/---
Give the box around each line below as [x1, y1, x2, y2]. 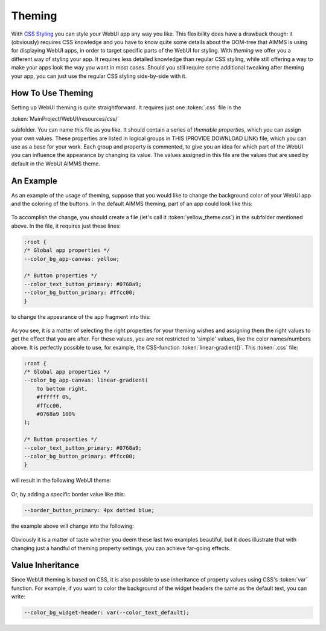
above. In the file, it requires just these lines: [11, 222, 121, 229]
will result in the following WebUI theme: [11, 477, 112, 484]
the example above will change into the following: [11, 522, 134, 530]
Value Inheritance [11, 560, 80, 571]
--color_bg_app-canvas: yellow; [24, 255, 120, 262]
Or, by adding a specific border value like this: [11, 490, 126, 498]
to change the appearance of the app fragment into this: [11, 313, 151, 320]
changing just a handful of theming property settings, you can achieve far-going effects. [11, 544, 231, 552]
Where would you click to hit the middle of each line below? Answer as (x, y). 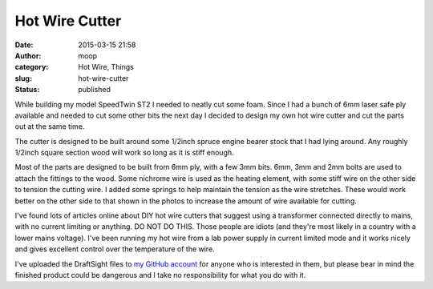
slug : (23, 78)
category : (32, 67)
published (95, 90)
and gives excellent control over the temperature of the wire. (115, 249)
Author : (28, 55)
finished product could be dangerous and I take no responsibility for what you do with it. (160, 275)
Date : (24, 45)
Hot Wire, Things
\---
> TASK BRIEF
Work out, please, how many lines above contain "change"; answer only with the number.

> TASK RESULT
2